Dalam mempelajari sebuah sistem, dapat menggunakan eksperimen dengan sistem nyata atau eksperimen menggunakan model. Eksperimen dengan model adalah salah satu jalan untuk menyelesaikan permasalahan yang ada di dunia nyata (Borshchev dan Filippov, 2004). Metode untuk mempelajari sebuah sistem yang kompleks dan adaptif dalam sebuah lingkungan adalah menggunakan metode Agent Based Modeling Simulation (ABMS). Pada ABMS, pemodel mendefinisikan perilaku pada tingkatan individu dan perilaku global muncul sebagai akibat dari banyaknya individu yang masing-masing mengikuti aturan perilaku sendiri, hidup pada lingkungan yang sama dan berkomunikasi antar agent dan lingkungannya (Borshchev dan Filippov, 2004). ABMS memungkinkan untuk melakukan modeling secara bottom-up pada sebuah lingkungan yang didasari oleh sebagian besar interaksi antar agent autonom dan heterogen (Bichraoui et al, 2013;

Borshchev dan Filippov, 2004; Ringler et al, 2016; Ding et al, 2016). Sejak ditemukan pada tahun 1970, pendekatan ABM telah digunakan untuk meneliti berbagai sistem dalam bermacam disiplin ilmu diantaranya sosial, ecologi, ekonomi, ilmu politik dan sebagainya (Grimm et al., 2006).

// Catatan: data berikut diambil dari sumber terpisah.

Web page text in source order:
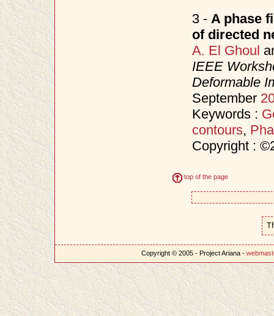
3 - A phase
of directed
A. El Ghoul
IEEE
Deformable
September
Keywords :
contours,
Copyright :
top of the page
Copyright © 2005 - Project Ariana -

Pendekatan ABM saat ini umum dilakukan untuk memahami sifat-sifat yang muncul pada sebuah sistem kompleks. Agent based modeling saat ini telah menjadi alat yang banyak digunakan untuk memahami kompleksitas dalam banyak studi teori maupun empiris (An, 2012). ABM memiliki kemampuan sebagai pendekatan yang menggabungkan antara pengambilan keputusan pada sebuah komponen yang heterogen dan jaringan sosial (Sopha et al., 2011). ABM dapat membantu untuk mempelajari dinamika yang kompleks pada sebuah sistem terkait hubungan antara manusia dengan alam (Hare dan Deadman, 2004; Liu et al., 2007; Filatova et al., 2013). Teori complex adaptive system (CAS) dan metode ABM telah menunjukkan hasil yang efektif dan praktis sebagai alat untuk mempelajari kompleksitas dalam sebuah proses yang berkembang pada sistem eco-industri (Kraines dan Wallace, 2006; Zhou, 2005). ABMS merupakan salah satu pendekatan yang digunakan untuk memodelkan kompleksitas dalam banyak sistem ekologi, sosial, atau sosio- ekologis di dunia nyata (Grimm et al., 2010).

2.3 Protokol ODD

Dengan berbagai potensi dan keuntungan yang ada, ABMS memiliki struktur yang komplek dibandingkan dengan model analisis yang lain. Selain harus diterapkan dan dijalankan pada sebuah komputer, ABMS sulit untuk melakukan analisis, pemahaman, dan penyampaian dibanding dengan model analisis tradisional (Grimm et al, 1999).

Pada penggunaan pemodelan dengan persamaan tradisional, pemodel mengetahui benar bagaimana harus menjawab pertanyaan dengan menulis persamaan dan nilai-nilai parameter, sedangkan pada penggunaan ABMS, menjawab pertanyaan tersebut menjadi sulit karena model yang lebih kompleks dan pemodel tidak memiliki notasi umum (tradisional) seperti dalam persamaan diferensial (Railsback dan Grimm, 2012). Terdapat dua masalah utama dan saling terkait dengan deskripsi dari ABM yaitu: tidak adanya standard protocol dan umumnya digambarkan secara verbal tanpa petunjuk persamaan, aturan dan jadwal yang jelas yang digunakan dalam model (Grimm et al, 2006).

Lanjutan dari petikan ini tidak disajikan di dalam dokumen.